Thermal degradation of quaternary hypoxanthinium salts was achieved by heating their solutions in dimethylformamide. 1,3-Dialkylhypoxanthinium bromides or iodides lose the 3-substituent as alkyl halide. The latter then attacks the imidazole ring at N-7 or N-9. Thermolysis of 1,3-dimethyl-6,8-dioxotetrahydropurinium iodide proceeds along either of two pathways: (i) loss of the 3-methyl group as methyl iodide, leading to 7,9-dihydro-1-methylpurine-6,8-(1H)-dione; or removal of hydrogen iodide to give the corresponding betaine, which is methylated at N-9 to give the 1,3,9-trimethyl-6,8-dioxotetrahydropurinium salt. The latter in turn decomposes to 7,9-dihydro-1,9-dimethylpurine-6,8(1H)-dione. Similarly 7,9-dimethylhypoxanthinium iodide (16) is degraded mainly, by loss of methyl iodide, to 9-methylhypoxanthine, accompanied by a small amount of the 7-methyl isomer. Compound (16) can also lose hydrogen iodide to give the corresponding betaine, which suffers methylation at N-1 to give the 1,7,9-trimethylhypoxanthinium salt. The latter again undergoes thermolysis to give a mixture of 1,7- and 1,9-dimethylhypoxanthine.

Physical properties and chemical reactivity of 8-(methylthio)hypoxanthines

N-Methyl derivatives of 8-(methylthio)hypoxanthine(1) were synthesised by N-methylation of various 8-(methylthio)-compounds or by S-methylation of appropriate 8-mercaptopurin-6-ones. In 8-(methylthio)hypoxanthines, protonation takes place at the same positions as in the corresponding hypoxanthines. However, the neutral forms of compound (1), its 1- and 7-methyl derivatives and the 1,7-dimethyl homologue are methylated preferentially at N-3, in contrast with the alkylation of the corresponding hypoxanthines which takes place in the imidazole ring. This difference is ascribed to the steric effect of the 8-SMe substituent.The chemical shift of the S-methyl group is influenced little by protonation of the molecule, unless mesomerism can involve the thioether group. Participation of sulphonium-like resonance forms is, however, strongly hindered in the 7,9-dimethyl derivatives of (1). The latter compounds also undergo ready demethylation, hydrolysis, and thiolysis of the 8-methylthio-group.

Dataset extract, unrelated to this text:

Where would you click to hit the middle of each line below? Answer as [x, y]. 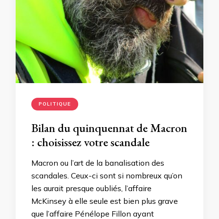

Purine-6,8-diones: a study of their ionisation and their methylation reactions

Purine-6,8-diones are divided by their physical properties into three classes: those of class (a) carry a hydrogen atom or a methyl group at position 1, and those of class (b) bear a 3-methyl substituent. The members of class (c), bearing both 1- and 3-methyl groups, exist either as betaine or, after protonation, as the conjugate acids, with the positive charge confined to the pyrimidine ring. Anions are formed predominantly by proton loss from position 9. Consistent with this, methylation of monoanions proceeds at position 9, except in the case of members of class (b), where alkylation at N-9 is sterically hindered by the 3-methyl substituent. Methylation of dianions follows in general the sequence of proton attachment, unless steric factors prevent this.Protonation and alkylation of neutral molecules proceeds predominantly in the pyrimidine ring. However in the case of 9-methyl derivatives, methylation at N-3 is sterically hindered.